The pipeline is supposed to re-run key steps like that if the config file has a different hash than the previous run, maybe that process broke somehow. I will look into it. In the meantime, if there are no src=PB
hints in your hints GFF files, then you need to have it re-do the hints building step by removing that folder. That grep step is effectively what the pipeline is doing at this step, and finding nothing, and so raising an exception.
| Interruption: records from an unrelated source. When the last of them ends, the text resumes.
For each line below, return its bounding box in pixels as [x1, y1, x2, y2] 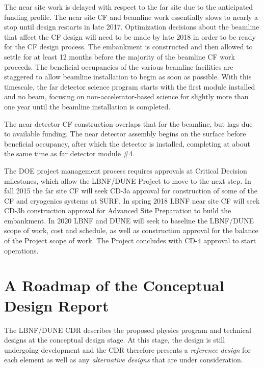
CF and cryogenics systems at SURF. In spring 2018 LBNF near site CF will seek [4, 195, 260, 206]
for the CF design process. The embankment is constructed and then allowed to [4, 41, 253, 52]
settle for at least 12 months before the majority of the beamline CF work [4, 51, 235, 62]
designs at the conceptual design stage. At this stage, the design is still [4, 334, 225, 345]
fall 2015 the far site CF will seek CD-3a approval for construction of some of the [4, 185, 258, 196]
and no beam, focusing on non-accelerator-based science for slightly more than [4, 91, 249, 102]
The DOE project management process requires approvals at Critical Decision [4, 165, 247, 176]
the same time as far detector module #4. [4, 148, 135, 159]
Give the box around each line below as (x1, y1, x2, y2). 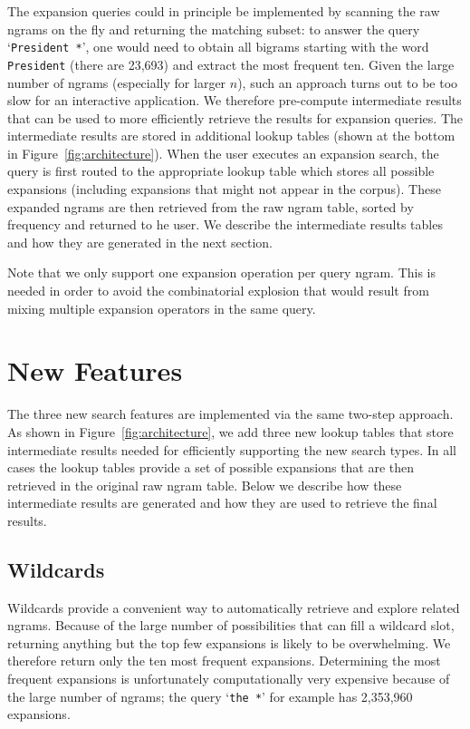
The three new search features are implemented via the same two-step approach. (7, 404, 454, 423)
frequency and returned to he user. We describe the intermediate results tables (7, 215, 443, 234)
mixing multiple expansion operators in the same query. (7, 298, 316, 317)
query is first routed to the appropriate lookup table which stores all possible (7, 161, 435, 180)
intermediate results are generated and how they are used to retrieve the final (7, 493, 437, 512)
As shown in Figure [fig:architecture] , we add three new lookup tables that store (7, 422, 454, 441)
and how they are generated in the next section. (7, 232, 273, 251)
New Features (7, 352, 183, 389)
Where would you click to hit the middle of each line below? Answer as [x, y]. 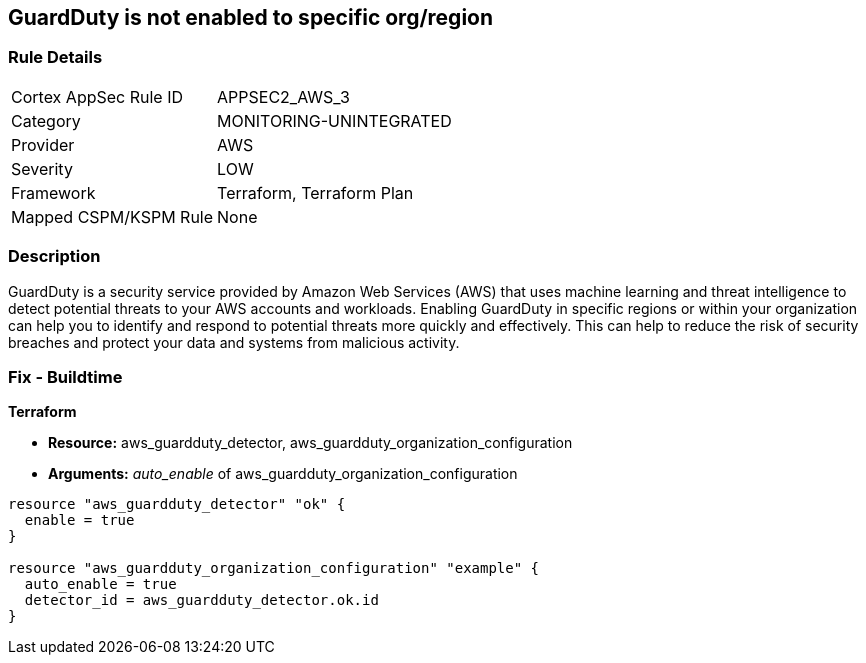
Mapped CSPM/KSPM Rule [112, 216]
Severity [42, 168]
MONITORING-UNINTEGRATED [334, 120]
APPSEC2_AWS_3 [283, 96]
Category [46, 120]
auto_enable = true [100, 584]
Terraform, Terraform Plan [315, 192]
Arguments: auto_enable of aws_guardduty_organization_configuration [283, 474]
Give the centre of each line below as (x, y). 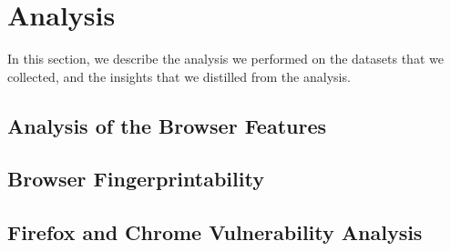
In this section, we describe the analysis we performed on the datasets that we (225, 59)
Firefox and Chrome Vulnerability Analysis (215, 232)
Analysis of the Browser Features (167, 125)
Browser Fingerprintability (136, 179)
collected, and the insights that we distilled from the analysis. (179, 76)
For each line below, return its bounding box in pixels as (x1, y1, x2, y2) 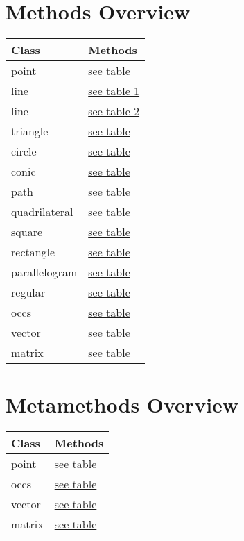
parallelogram (11, 264, 78, 281)
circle (11, 143, 37, 160)
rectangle (11, 244, 55, 260)
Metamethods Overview (6, 390, 239, 419)
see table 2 (88, 103, 140, 119)
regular (11, 284, 45, 301)
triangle (11, 123, 49, 140)
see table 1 (88, 83, 140, 99)
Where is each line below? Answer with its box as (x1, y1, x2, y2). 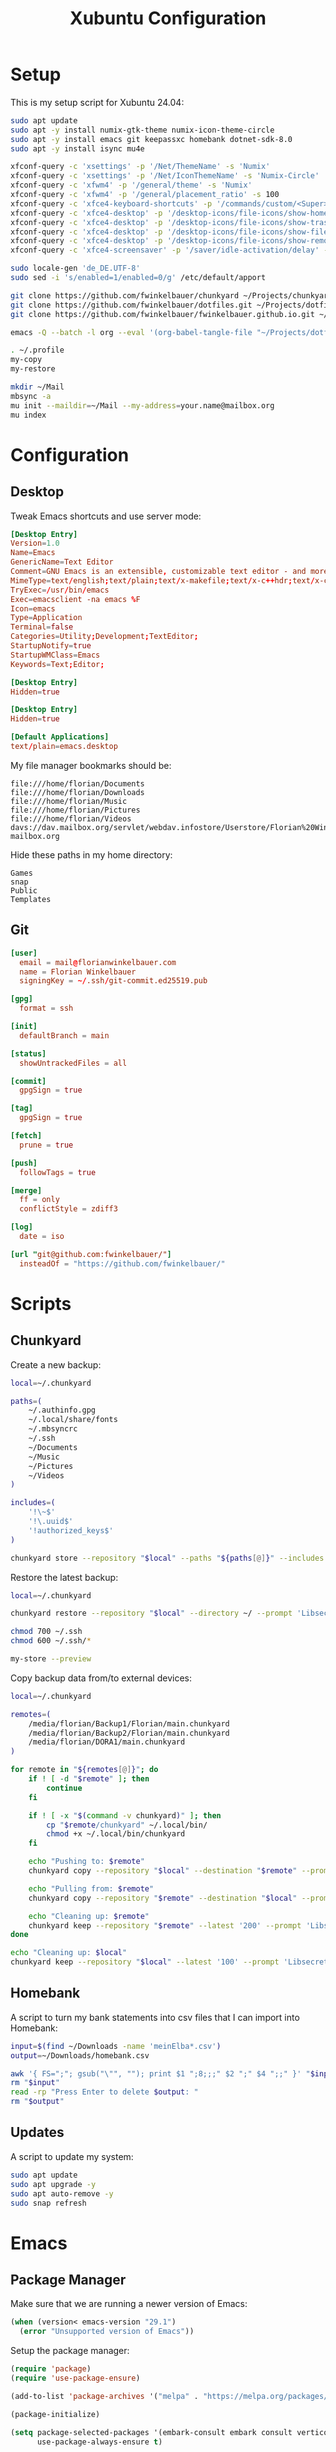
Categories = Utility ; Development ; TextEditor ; (10, 632, 199, 642)
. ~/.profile (10, 345, 65, 356)
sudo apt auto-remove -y (10, 2188, 114, 2199)
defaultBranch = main (19, 1030, 110, 1041)
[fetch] (10, 1131, 43, 1141)
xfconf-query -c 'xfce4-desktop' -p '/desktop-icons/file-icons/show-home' (10, 208, 333, 218)
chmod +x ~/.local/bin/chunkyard (46, 1829, 186, 1839)
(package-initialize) (10, 2409, 101, 2419)
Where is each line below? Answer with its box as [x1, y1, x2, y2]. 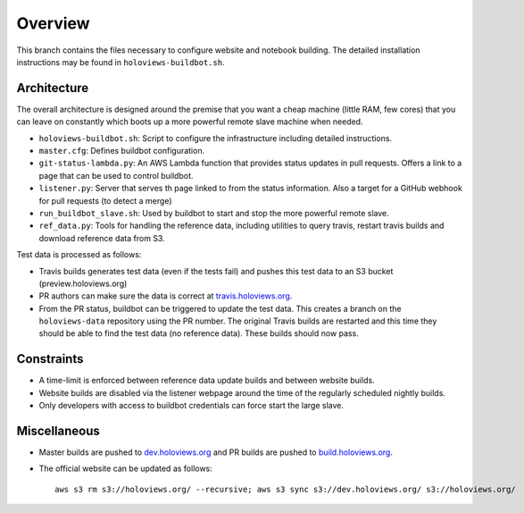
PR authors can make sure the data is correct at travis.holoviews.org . [38, 290, 293, 301]
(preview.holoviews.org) [38, 278, 128, 289]
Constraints [16, 351, 84, 366]
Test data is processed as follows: [16, 249, 142, 260]
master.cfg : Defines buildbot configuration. [38, 146, 205, 156]
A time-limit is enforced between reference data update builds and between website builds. [38, 375, 375, 386]
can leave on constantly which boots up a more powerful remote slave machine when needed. [16, 116, 363, 127]
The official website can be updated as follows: [38, 463, 213, 474]
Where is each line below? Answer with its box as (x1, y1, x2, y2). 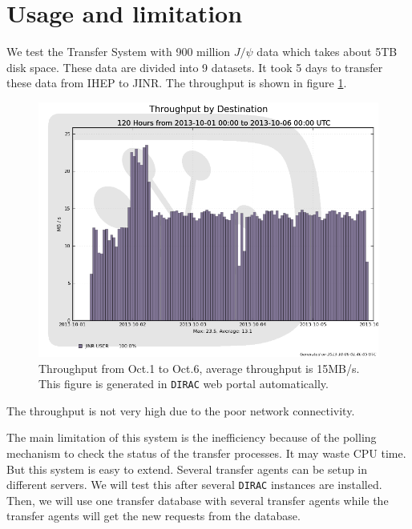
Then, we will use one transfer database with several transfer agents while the (6, 491, 389, 508)
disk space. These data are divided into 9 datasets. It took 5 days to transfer (6, 58, 383, 75)
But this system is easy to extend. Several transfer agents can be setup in (6, 460, 368, 477)
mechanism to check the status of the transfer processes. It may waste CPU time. (6, 444, 406, 461)
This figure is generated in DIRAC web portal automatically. (38, 375, 329, 392)
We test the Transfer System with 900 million (6, 43, 231, 60)
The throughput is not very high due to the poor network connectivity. (6, 402, 355, 419)
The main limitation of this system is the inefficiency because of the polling (6, 429, 377, 446)
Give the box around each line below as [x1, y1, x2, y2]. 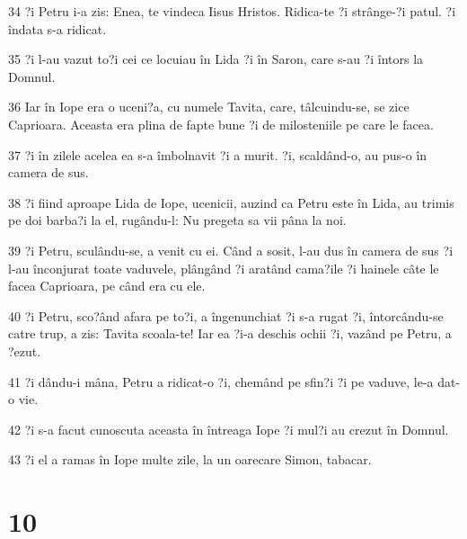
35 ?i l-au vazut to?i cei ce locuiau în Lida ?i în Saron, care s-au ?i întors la [8, 49, 424, 68]
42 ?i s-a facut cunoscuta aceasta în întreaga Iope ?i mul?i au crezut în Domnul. [8, 419, 449, 438]
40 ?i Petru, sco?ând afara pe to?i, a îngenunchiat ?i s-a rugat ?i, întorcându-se [8, 306, 444, 325]
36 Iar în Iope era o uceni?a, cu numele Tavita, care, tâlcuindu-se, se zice [8, 97, 410, 116]
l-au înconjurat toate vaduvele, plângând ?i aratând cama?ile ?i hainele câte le [8, 258, 439, 277]
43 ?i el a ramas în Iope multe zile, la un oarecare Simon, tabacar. [8, 450, 372, 469]
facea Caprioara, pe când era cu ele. [8, 276, 206, 295]
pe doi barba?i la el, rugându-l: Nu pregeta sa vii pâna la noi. [8, 211, 347, 229]
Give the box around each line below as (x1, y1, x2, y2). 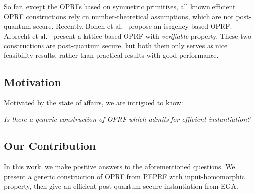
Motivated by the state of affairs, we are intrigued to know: (4, 97, 183, 107)
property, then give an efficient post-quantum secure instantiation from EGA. (4, 181, 238, 191)
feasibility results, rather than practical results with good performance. (4, 49, 219, 60)
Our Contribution (4, 138, 96, 153)
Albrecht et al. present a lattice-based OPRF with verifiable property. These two (4, 30, 252, 41)
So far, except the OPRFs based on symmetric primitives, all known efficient (4, 1, 236, 11)
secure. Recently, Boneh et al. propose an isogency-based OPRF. (33, 21, 232, 31)
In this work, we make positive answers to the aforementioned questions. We (4, 161, 235, 172)

from comparative-annotation-toolkit.
Mmmh, it makes sense. I have deleted the hints_database and restarted the pipeline. Will post an update as soon as I can. Thanks again!
from comparative-annotation-toolkit.
Hi,
Just wanted to let you know that with the latest commit (#a69c959) I have introduced the ability to provide a protein FASTA and have hints be automatically generated by performing BLAT alignments of this file against the genomes listed in the config.
I will next provide a way to directly feed in your own extra GFF, if desired. I have to think a bit about how to perform this, because augustus config files need to be tuned for the types of hints being provided, and allowing open-ended hints could lead to problems.
from comparative-annotation-toolkit.
Thanks for the info, it sounds extremely useful.
About the original issue, the --augustus-pb completed succesfully. I then fed CAT my own manually curated .gp and .gtf and relaunched so that these files where used for homGenMapping.
Also, as you suggested to do so, I am running augCGP using --cgp-train-num-exons 10000 to train Augustus (I have also upgraded to version 3.3.0 of Augustus). This seems to be running for a while; how long to you expect this step to take?
from comparative-annotation-toolkit.
from comparative-annotation-toolkit.
Ah, that is it, I am using the previous commit. Good to know that you already fixed this (you're the best!). Will update accordingly then. Thanks!
BTW, is --cgp-train-num-exons 10000 a good setting?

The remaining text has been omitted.